Tech-Head has his force field up (because that's what one should do within a hundred meters of Dr. Why) and asks about Pandora.

Dr. Why blandly replies that he knows about the legendary Pandora, who opened the box of troubles.

Geodesic asks if Dr. Why is magical. Dr. Why's response is that he can certainly use magical artifacts, which he sometimes has access to because he knows magical people.

The lights flicker. When they come back to full strength, there are two men standing there wearing costumes. The older one of them announces that Dr. Why will now suffer for what was done to him.

(Tech-Head's response is, “Tell us some backstory.” Answer: A decade ago, Dr. Why's actions killed this man's wife. So Dr. Why is going to pay, and people here are going to die.)

Tech-Head: “And that's where you lost my sympathy. Threatening to kill people who don't have a connection to Dr. Why.”

The older villain says, “Present?”

The younger one is apparently a speedster, and he punches Tech-Head into the next round.

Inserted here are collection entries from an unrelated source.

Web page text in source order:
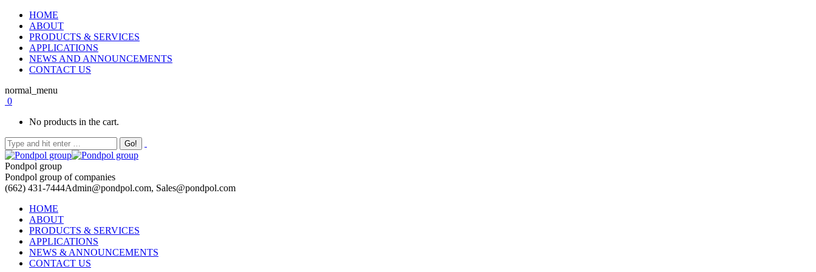
HOME
ABOUT
PRODUCTS & SERVICES
APPLICATIONS
NEWS AND ANNOUNCEMENTS
CONTACT US
normal_menu
0
No products in the cart.
Pondpol group
Pondpol group of companies
(662) 431-7444Admin@pondpol.com, Sales@pondpol.com
HOME
ABOUT
PRODUCTS & SERVICES
APPLICATIONS
NEWS & ANNOUNCEMENTS
CONTACT US
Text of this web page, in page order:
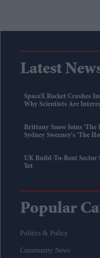
Latest
SpaceX Rocket Crashes
Why Scientists Are
Brittany Snow Joins 'The
Sydney Sweeney's 'The
UK Build-To-Rent Sector
Yet
Popular
Politics & Policy
Community News
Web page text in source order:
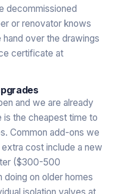
decommissioned
or renovator knows
over the drawings
certificate at
and we are already
the cheapest time to
Common add-ons we
cost include a new
($300-500
on older homes
isolation valves at
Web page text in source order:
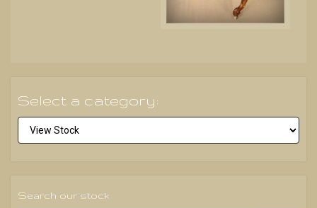
Select a category:
Search our stock
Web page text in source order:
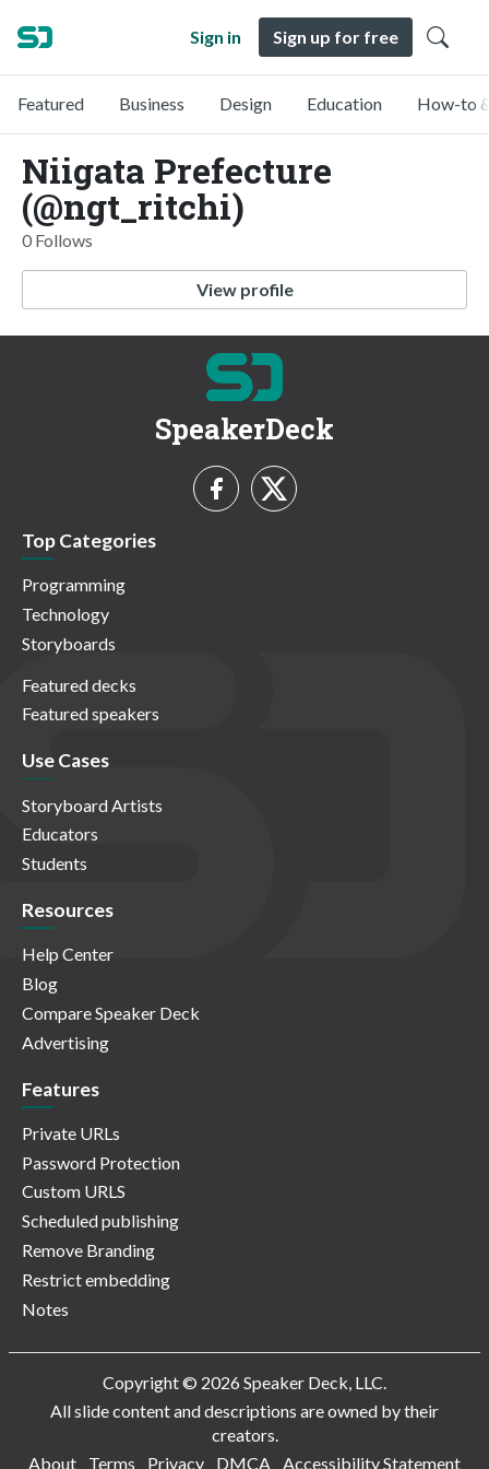
Sign in Sign up for free
Featured Business Design Education How-to
Niigata Prefecture
(@ngt_ritchi)
0 Follows
View profile
SpeakerDeck
Top Categories
Programming
Technology
Storyboards
Featured decks
Featured speakers
Use Cases
Storyboard Artists
Educators
Students
Resources
Help Center
Blog
Compare Speaker Deck
Advertising
Features
Private URLs
Password Protection
Custom URLS
Scheduled publishing
Remove Branding
Restrict embedding
Notes
Copyright © 2026 Speaker Deck, LLC.
All slide content and descriptions are owned by their
creators.
About
Terms Privacy DMCA Accessibility Statement
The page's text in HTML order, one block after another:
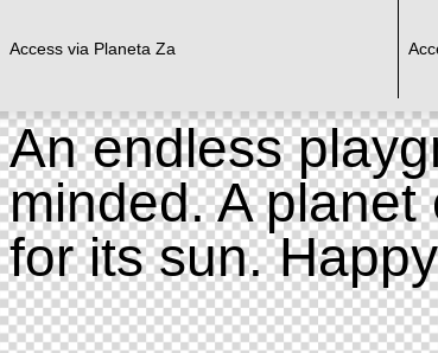
Access via Planeta Za
An endless
minded. A
for its sun.
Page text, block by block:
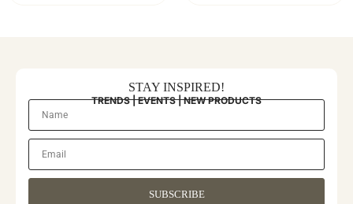
STAY INSPIRED!
TRENDS | EVENTS | NEW PRODUCTS
SUBSCRIBE
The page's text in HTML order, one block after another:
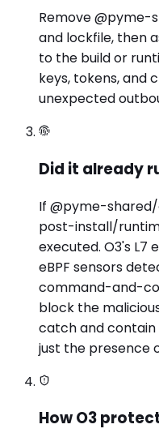
Remove
and lockfile, then
to the build or
keys, tokens, and
unexpected
Did it already
If @pyme-
post-install/
executed. O3's L7
eBPF sensors
command-and-
block the
catch and
just the presence
How O3
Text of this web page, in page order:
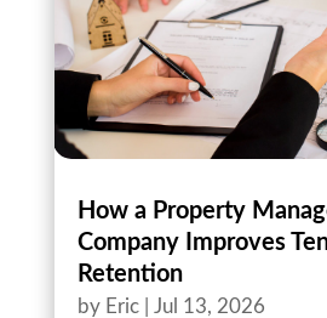
How a Property
Company Improves
Retention
by Eric| Jul 13, 2026
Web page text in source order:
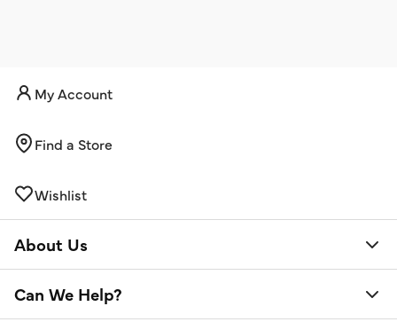
My Account
Find a Store
Wishlist
About Us
Can We Help?
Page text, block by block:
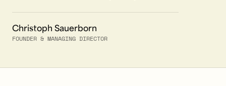
Christoph Sauerborn
FOUNDER & MANAGING DIRECTOR
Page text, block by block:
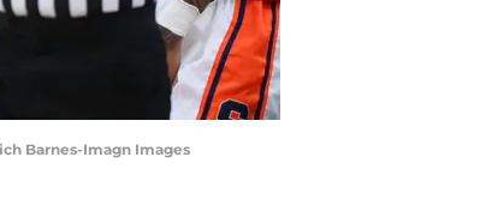
Barnes-Imagn Images
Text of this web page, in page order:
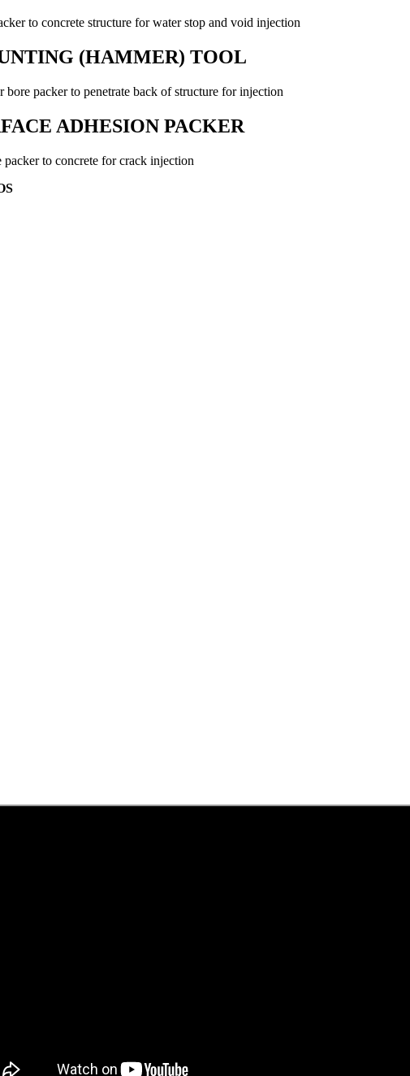
to concrete structure for water stop and void injection
(HAMMER) TOOL
bore packer to penetrate back of structure for injection
ADHESION PACKER
packer to concrete for crack injection
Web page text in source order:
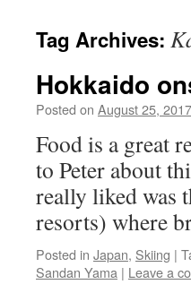
Tag Archives:
Hokkaido
Posted on August 25, 2017
Food is a great
to Peter about
really liked was
resorts) where
Posted in Japan, Skiing |
Sandan Yama | Leave a
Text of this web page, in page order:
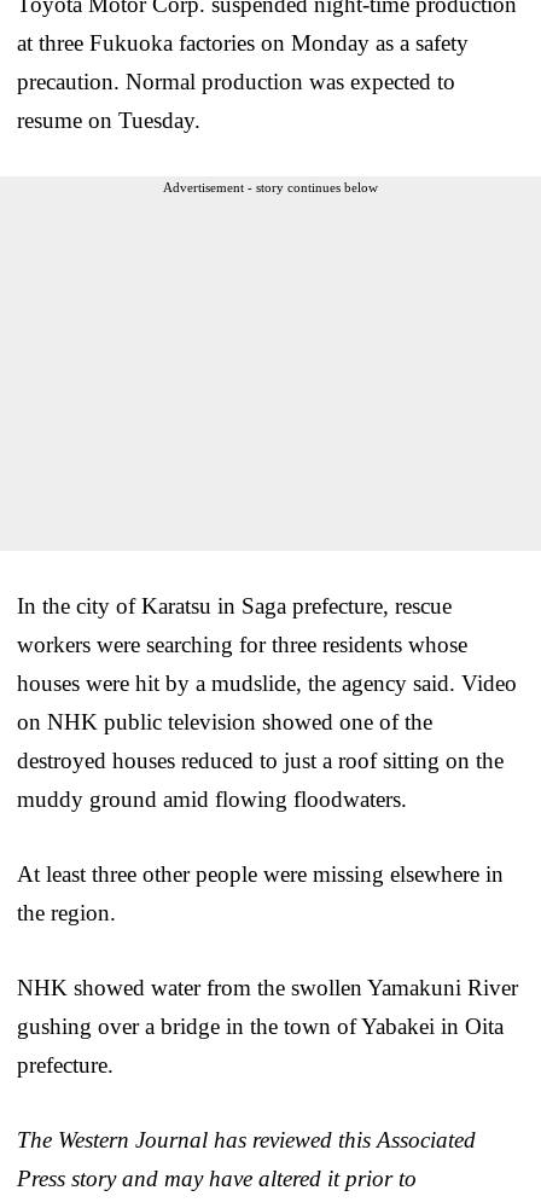
at three Fukuoka factories on Monday as a safety
precaution. Normal production was expected to
resume on Tuesday.
Advertisement - story continues below
In the city of Karatsu in Saga prefecture, rescue
workers were searching for three residents whose
houses were hit by a mudslide, the agency said. Video
on NHK public television showed one of the
destroyed houses reduced to just a roof sitting on the
muddy ground amid flowing floodwaters.
At least three other people were missing elsewhere in
the region.
NHK showed water from the swollen Yamakuni River
gushing over a bridge in the town of Yabakei in Oita
prefecture.
The Western Journal has reviewed this Associated
Press story and may have altered it prior to
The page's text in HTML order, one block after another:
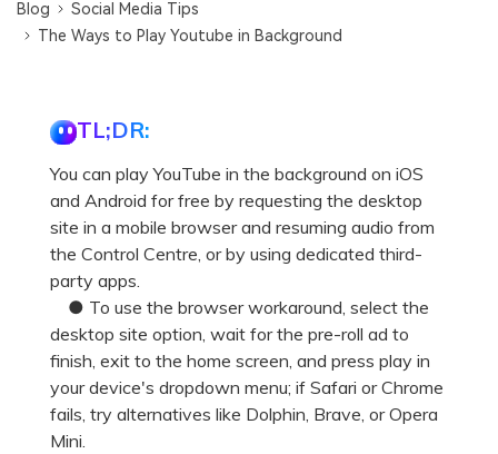
Blog
Social Media Tips
The Ways to Play Youtube in Background
TL;DR:
You can play YouTube in the background on iOS
and Android for free by requesting the desktop
site in a mobile browser and resuming audio from
the Control Centre, or by using dedicated third-
party apps.
● To use the browser workaround, select the
desktop site option, wait for the pre-roll ad to
finish, exit to the home screen, and press play in
your device's dropdown menu; if Safari or Chrome
fails, try alternatives like Dolphin, Brave, or Opera
Mini.
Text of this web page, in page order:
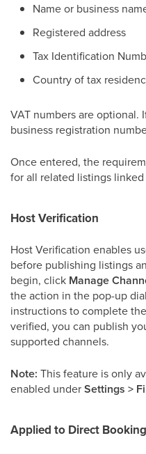
Name or business
Registered address
Tax Identification
Country of tax
VAT numbers are optional.
business registration
Once entered, the
for all related listings
Host Verification
Host Verification enables
before publishing listings
begin, click Manage
the action in the pop-up
instructions to complete
verified, you can publish
supported channels.
Note: This feature is only
enabled underSettings >
Applied to Direct Booking
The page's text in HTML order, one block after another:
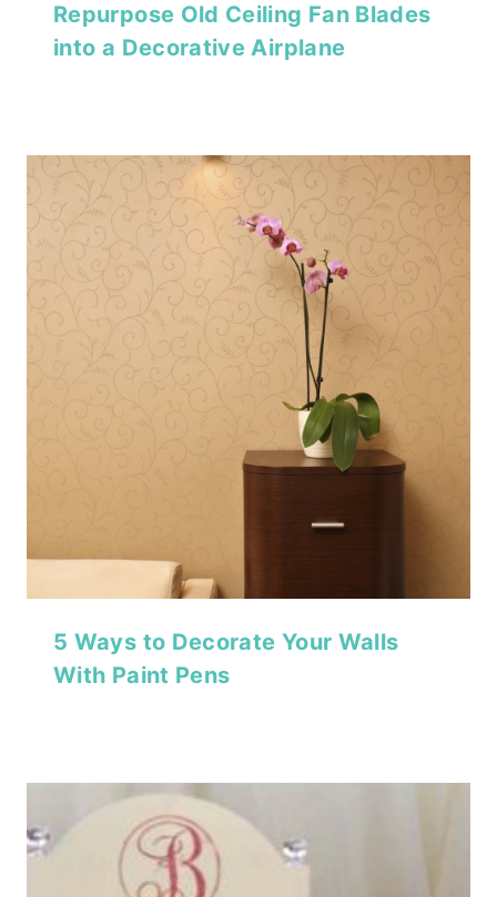
Repurpose Old Ceiling Fan Blades
into a Decorative Airplane
5 Ways to Decorate Your Walls
With Paint Pens
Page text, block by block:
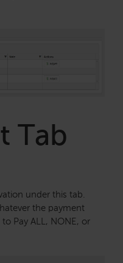
Tab
under this tab.
the payment
Pay ALL, NONE, or
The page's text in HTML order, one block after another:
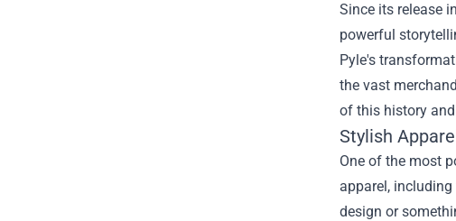
Since its release
powerful
Pyle's
the vast
of this history
Stylish
One of the most
apparel,
design or

When the rest get back from their break, the guy in the bunny costume (who calls himself "Narcolepus, hopping through your dreams") tries to open the door. He cannot.

Bruiser tries and rips the doorknob off. Alex pokes at the knob on the other side and it falls out of the hole but then thumps softly as it hits the door, being held in place.

The non-PC students wonder what to do. Is it a test? Maybe they should call the police or something?

Bruiser then punches the door. It splinters and then re-forms. It's not intact, it's still shattered, but the pieces have moved back in place like the wall is held in jelly. Bruiser theorizes that someone could jump in before it re-forms, but no one bothered to do that. Bruiser is annoyed.

Alex high-tails it outside to a spot where she can't be seen and flies to the roof, where she puts on a mask and changes clothes to the outfit she thinks will be her superhero outfit. There is a skylight to the classroom.

Inside:

The student who can turn into a big shaggy yeti (or a raven) clutches her head and falls over, unconscious.

Outside:

Bruiser punches the door and then jumps in before it can re-form.

Alex shoots the skylight and attempts to fly in, but fails. (Alex's player rolled several ones during the evening; I believe this was one of them.) She succeeded on her next turn.

Inside:

Then Present, the older man, waves his arms, pointing at each person, and they have to make Will saves. To the people who fail the roll, they are alone in the room.

Geodesic and Bruiser fail their Will saves.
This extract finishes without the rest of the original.